First, the authors confirmed that inhibiting the production of S1P in these kidney cells quelled the pro-inflammatory response that would normally be elicited in response to kidney injury. Then, they determined that this response is dependent on a protein called Spns2. Perivascular cells use Spns2 to release newly synthesized S1P into the extracellular space, in which it can associate with its receptor and thereby trigger inflammation.
This suggested that there is an opportunity to break the immunological chain of events leading to fibrosis. The authors tested a newly identified small-molecule inhibitor of Spns2 and showed that it could mitigate the inflammatory response in cultured human perivascular cells. They also observed protective effects from this drug in a rodent model of kidney fibrosis, whereas an existing drug that blocks the S1P receptor conferred no such benefit. It remains to be seen whether these therapeutic effects translate to people with CKD, but the initial results suggest that targeting Spns2 could offer a promising avenue for preventing or slowing fibrosis.

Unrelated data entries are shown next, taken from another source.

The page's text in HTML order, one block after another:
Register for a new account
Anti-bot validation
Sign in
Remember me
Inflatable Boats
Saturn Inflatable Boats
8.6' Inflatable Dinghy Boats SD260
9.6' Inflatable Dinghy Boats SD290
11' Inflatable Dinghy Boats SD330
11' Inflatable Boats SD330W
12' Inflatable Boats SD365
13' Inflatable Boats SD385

Sci. Transl. Med. 14, eabj2681 (2022).
Protecting heart health
Many people with CKD also experience hypertension, a condition that can further exacerbate kidney disease while also worsening cardiovascular health. A clinical trial conducted by researchers at Indiana University in Indianapolis now demonstrates that a drug already used to treat high blood pressure can also confer safe and meaningful protection to people with advanced CKD.
Chlorthalidone is a diuretic drug known to reduce the risk of stroke and heart failure, but there have been some concerns about giving it or related compounds to people with late-stage CKD. To test whether people with this stage of disease might benefit, the authors randomized 160 individuals with severe CKD and high blood pressure to receive 12 weeks of either chlorthalidone or a placebo, alongside a standardized course of other anti-hypertension medications.

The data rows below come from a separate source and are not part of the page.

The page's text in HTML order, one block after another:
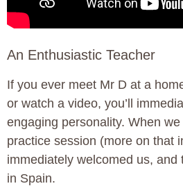
An Enthusiastic Teacher
If you ever meet Mr D at a
or watch a video, you’ll
engaging personality. When
practice session (more on that
immediately welcomed us, and
in Spain.
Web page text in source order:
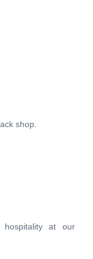
shop.
at our

The treatment arm experienced a notable decrease in blood pressure within four weeks of beginning treatment, relative to the placebo arm. The difference in blood pressure between the two groups persisted throughout the study, and remained statistically significant at 12 weeks, when treatment was discontinued. Beyond this point, the blood pressure of the treatment arm began to rise again. Those taking chlorthalidone also showed other signs of clinical improvement, including weight loss and reduced levels of various blood biomarkers of heart-failure risk. Importantly, those in the treatment arm experienced only a marginal increase in adverse events overall, with fewer serious events requiring hospitalization than in the placebo group.
Although this was a small study with an under-representation of women and people of Asian or Hispanic ancestry, it offers evidence that this drug could protect heart and kidney function in people with CKD. The authors say a phase III trial to demonstrate the efficacy of the drug in a larger cohort is needed.